Although the two fields were separate, their missions remained closely intertwined. Patterson Field, with its logistics and supply mission, was assigned to the Materiel Division until 1941 when the supply function was broken out. In the early 1920s the Fairfield Air Depot was a primary storage and disposal depot for war surplus property. Throughout the 1920s and 1930s its operations expanded across the nation and overseas. It became a major supply depot and one of the principal aircraft and engine overhaul facilities.
The start of World War II in Europe saw the logistics role skyrocket to meet the need for emergency maintenance, repair and supply work.
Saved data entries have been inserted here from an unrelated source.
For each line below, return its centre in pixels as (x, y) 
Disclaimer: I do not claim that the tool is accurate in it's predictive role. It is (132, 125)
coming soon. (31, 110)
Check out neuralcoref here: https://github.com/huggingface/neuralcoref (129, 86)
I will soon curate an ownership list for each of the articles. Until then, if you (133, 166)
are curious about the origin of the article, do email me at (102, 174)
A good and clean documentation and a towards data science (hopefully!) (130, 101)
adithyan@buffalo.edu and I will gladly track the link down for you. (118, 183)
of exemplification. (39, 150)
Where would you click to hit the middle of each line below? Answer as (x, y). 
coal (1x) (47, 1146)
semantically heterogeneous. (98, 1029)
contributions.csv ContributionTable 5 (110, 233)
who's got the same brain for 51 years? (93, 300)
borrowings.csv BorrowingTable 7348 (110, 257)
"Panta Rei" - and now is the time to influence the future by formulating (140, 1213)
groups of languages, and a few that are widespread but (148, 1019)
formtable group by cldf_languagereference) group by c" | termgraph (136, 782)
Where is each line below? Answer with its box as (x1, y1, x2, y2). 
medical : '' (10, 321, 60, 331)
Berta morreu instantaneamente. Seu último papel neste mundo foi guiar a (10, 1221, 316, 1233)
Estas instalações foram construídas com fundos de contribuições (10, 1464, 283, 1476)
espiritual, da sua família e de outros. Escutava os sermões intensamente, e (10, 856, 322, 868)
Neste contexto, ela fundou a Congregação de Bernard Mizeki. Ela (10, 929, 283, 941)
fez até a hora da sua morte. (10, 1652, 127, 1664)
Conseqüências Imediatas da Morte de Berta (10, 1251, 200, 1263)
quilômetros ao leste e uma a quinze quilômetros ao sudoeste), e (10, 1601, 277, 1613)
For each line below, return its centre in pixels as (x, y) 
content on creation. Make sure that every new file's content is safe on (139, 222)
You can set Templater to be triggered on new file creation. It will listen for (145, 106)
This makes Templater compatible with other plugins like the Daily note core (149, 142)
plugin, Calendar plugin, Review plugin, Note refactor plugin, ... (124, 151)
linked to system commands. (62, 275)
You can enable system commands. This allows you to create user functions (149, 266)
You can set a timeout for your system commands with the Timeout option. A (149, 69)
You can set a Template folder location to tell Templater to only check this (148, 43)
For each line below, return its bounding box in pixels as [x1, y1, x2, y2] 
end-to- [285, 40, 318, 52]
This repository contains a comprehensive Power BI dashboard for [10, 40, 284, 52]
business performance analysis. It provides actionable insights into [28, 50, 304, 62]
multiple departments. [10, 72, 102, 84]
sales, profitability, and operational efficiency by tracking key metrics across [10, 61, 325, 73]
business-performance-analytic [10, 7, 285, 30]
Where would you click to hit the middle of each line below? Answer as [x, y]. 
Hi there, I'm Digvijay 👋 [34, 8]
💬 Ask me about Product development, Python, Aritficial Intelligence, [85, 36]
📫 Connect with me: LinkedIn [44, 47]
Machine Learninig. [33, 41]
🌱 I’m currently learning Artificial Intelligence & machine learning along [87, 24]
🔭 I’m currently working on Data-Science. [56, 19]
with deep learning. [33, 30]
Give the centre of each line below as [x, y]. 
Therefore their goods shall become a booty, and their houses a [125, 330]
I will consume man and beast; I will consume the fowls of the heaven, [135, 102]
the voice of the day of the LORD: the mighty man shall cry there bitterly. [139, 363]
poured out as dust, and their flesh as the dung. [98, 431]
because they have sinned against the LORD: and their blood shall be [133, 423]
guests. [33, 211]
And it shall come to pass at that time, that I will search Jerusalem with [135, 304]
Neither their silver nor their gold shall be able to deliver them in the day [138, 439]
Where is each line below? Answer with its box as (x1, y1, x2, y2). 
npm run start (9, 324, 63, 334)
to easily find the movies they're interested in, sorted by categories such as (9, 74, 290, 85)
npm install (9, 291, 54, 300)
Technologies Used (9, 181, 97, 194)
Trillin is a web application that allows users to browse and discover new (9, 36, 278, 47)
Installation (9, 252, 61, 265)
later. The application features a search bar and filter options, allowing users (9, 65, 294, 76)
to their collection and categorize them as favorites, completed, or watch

FAD’s workforce expanded from 500 in 1939 to more than 19,000 at its height in 1943. Women represented 10 percent of the 1939 workforce, and they were limited to clerical positions. By 1944, women were 50 percent of the Patterson Field workforce, and they worked in most jobs across the base. The manpower shortage was so severe recruiting teams scoured Appalachia to find workers.
FAD’s staff operated 24/7 supplying, maintaining and repairing all types of war materiel for stateside depots and remote field depots around the world. FAD became a proving ground for new ideas to streamline the supply system and ran schools to train military and civilian employees in supply and repair procedures. It helped establish, layout and man new depots and sub-depots around the nation. Until the day it closed in January 1946, FAD was the Army Air Forces’ logistics backbone.
Both fields experienced dramatic expansion during the war. Employment at the two fields jumped from 3,700 in December 1939 to more than 50,000 at the war’s peak. There were chronic shortages of office space, housing and most other facilities. Wright Field grew from a modest 30 buildings into a 2,064-acre facility with some 300 buildings and the Air Corps’ first modern paved runways. The original field became saturated with office and laboratory buildings and test facilities. Real estate acquisitions included the Hilltop area, the area that became Woodland Hills, and the area where Wright State University now resides.
Warehouses, shops, barracks, mess halls, hospitals and an array of other buildings sprang up in every nook and cranny of Patterson Field. An additional 851 acres (which eventually included the Cox family cemetery) was acquired at the northeast end of the runway. Wood City, today’s Kittyhawk Center, was completely developed with barracks, training facilities, and a cantonment hospital. Skyway Park was erected at the intersection of Kauffman Avenue and Colonel Glenn Highway. It contained 546 family housing units and a dormitory that could accommodate 640 residents.
Wright Field hosted a huge Army Air Forces Fair in October 1945 to celebrate victory. The weekend event was so popular that officials extended it for an entire week. More than a million visitors from the United States and 26 foreign countries attended the fair. They saw captured German and Japanese weapons, displays on the AAF story, and formerly classified equipment developed at Wright Field. Virtually every type of AAF aircraft, including experimental models, was available for viewing.
While the two Fields remained separate during the war, their leaders began planning a postwar merger. In 1944 the 4000 Army Air Forces Base Unit (today’s 88th Air Base Wing) was activated and began administering the fields as a single enterprise. The next year the master plans for both fields were merged. This practice was formalized in December 1945 with the establishment of the Army Air Forces Technical Base, Dayton, Ohio, which provided base operational support to the combined bases. On Jan. 13, 1948, the newly created U.S. Air Force officially merged Wright and Patterson Fields to create Wright-Patterson Air Force Base.